Start of Data

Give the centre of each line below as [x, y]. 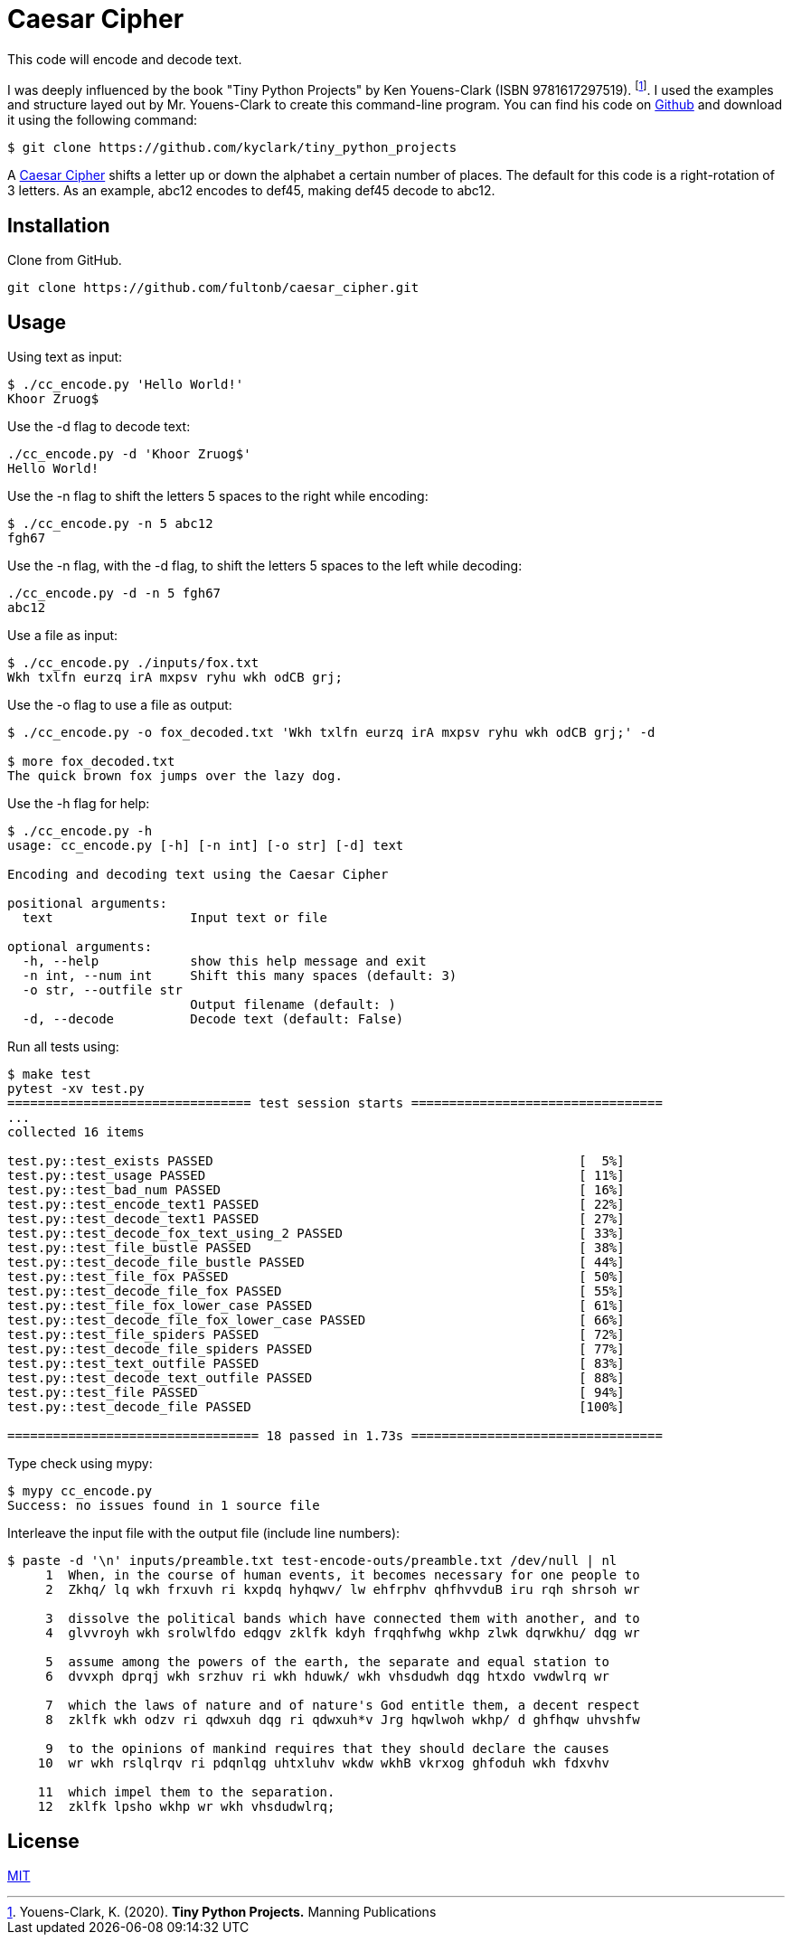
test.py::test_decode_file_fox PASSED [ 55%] [316, 1292]
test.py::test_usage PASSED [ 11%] [316, 1176]
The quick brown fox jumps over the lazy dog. [175, 776]
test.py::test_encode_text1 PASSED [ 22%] [316, 1205]
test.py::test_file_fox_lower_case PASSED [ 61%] [316, 1306]
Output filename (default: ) [293, 1005]
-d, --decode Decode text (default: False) [213, 1019]
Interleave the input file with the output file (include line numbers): [204, 1533]
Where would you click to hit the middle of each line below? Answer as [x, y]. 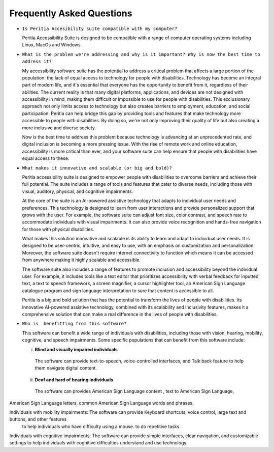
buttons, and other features [38, 419]
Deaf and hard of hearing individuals [74, 380]
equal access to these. [46, 158]
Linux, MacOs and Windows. [52, 45]
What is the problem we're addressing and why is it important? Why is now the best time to [141, 54]
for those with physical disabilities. [58, 229]
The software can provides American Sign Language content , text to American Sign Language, [134, 391]
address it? [37, 62]
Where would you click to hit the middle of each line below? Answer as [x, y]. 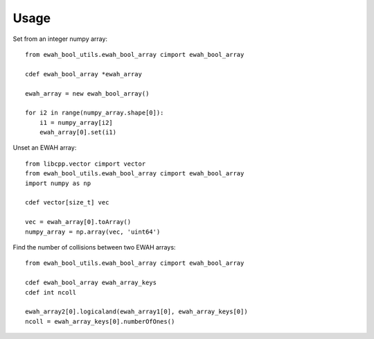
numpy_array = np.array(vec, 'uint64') [93, 232]
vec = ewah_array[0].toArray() [78, 222]
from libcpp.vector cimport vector [86, 164]
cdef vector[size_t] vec [67, 202]
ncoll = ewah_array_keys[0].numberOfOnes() [100, 321]
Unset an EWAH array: [45, 148]
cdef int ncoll [51, 292]
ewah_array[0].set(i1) [78, 132]
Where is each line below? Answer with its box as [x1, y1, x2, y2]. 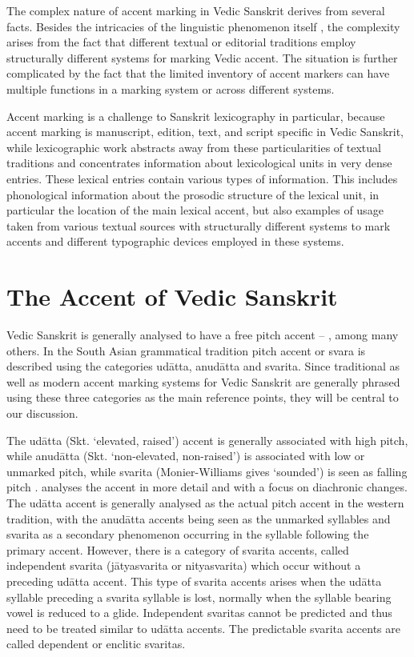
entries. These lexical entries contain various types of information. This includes [6, 170, 398, 186]
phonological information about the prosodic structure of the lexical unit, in [6, 186, 380, 202]
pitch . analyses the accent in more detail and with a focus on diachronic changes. [6, 479, 408, 495]
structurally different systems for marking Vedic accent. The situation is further [6, 49, 398, 66]
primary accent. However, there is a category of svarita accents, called [6, 541, 349, 558]
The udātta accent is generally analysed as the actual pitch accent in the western [6, 494, 404, 511]
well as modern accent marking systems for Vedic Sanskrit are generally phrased [6, 373, 400, 390]
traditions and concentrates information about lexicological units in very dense [6, 154, 392, 171]
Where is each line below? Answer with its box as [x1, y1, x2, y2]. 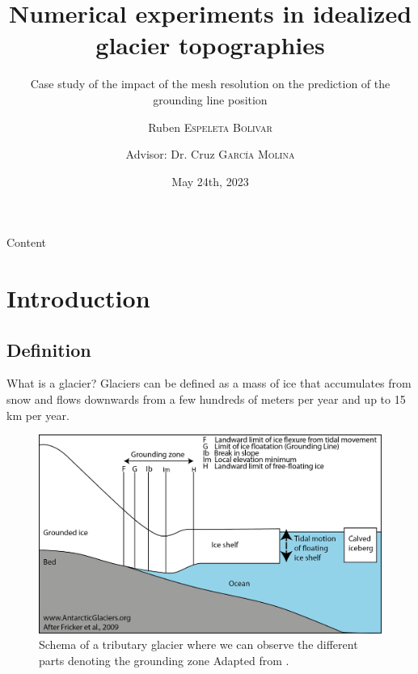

End of Data

Your instructions: Both ends included, copy word for word the lines from the top of the entries above through the line with "Output filename (default: ) [293, 1005]". No pictures.

Expected output:
Give the centre of each line below as [x, y]. 
test.py::test_decode_file_fox PASSED [ 55%] [316, 1292]
test.py::test_usage PASSED [ 11%] [316, 1176]
The quick brown fox jumps over the lazy dog. [175, 776]
test.py::test_encode_text1 PASSED [ 22%] [316, 1205]
test.py::test_file_fox_lower_case PASSED [ 61%] [316, 1306]
Output filename (default: ) [293, 1005]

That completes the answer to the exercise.